= Beginning of Section =
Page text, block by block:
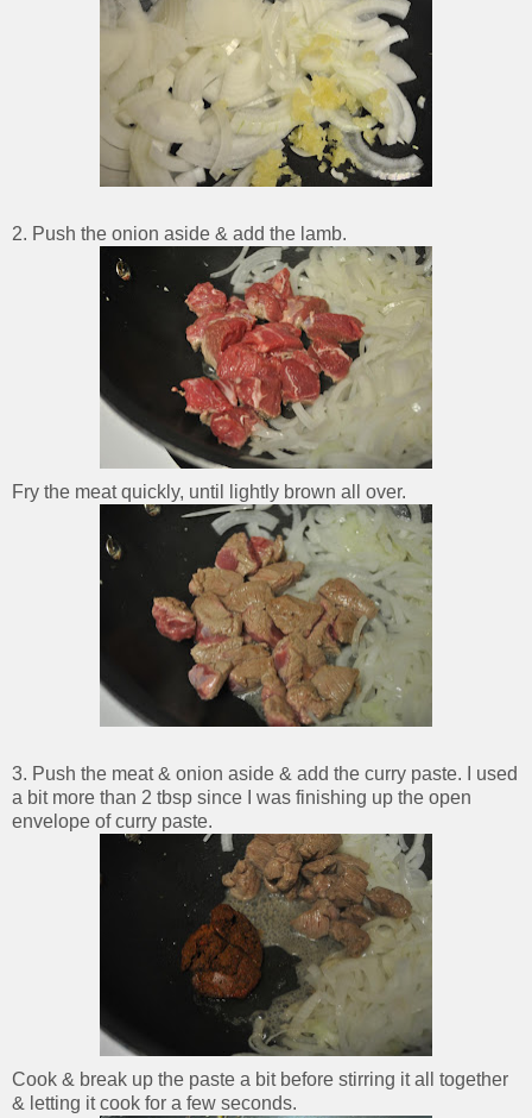
2. Push the onion aside & add the lamb.
Fry the meat quickly, until lightly brown all over.
3. Push the meat & onion aside & add the curry paste. I used
a bit more than 2 tbsp since I was finishing up the open
envelope of curry paste.
Cook & break up the paste a bit before stirring it all together
& letting it cook for a few seconds.
= End of Section =
# WHAT IS EXPECTED
All lines from the one containing "2. Push the onion aside & add the lamb." through the end of the records, both ends included, are to be quoted exactly; please add nothing else.

# WRITTEN ANSWER
2. Push the onion aside & add the lamb.
Fry the meat quickly, until lightly brown all over.
3. Push the meat & onion aside & add the curry paste. I used
a bit more than 2 tbsp since I was finishing up the open
envelope of curry paste.
Cook & break up the paste a bit before stirring it all together
& letting it cook for a few seconds.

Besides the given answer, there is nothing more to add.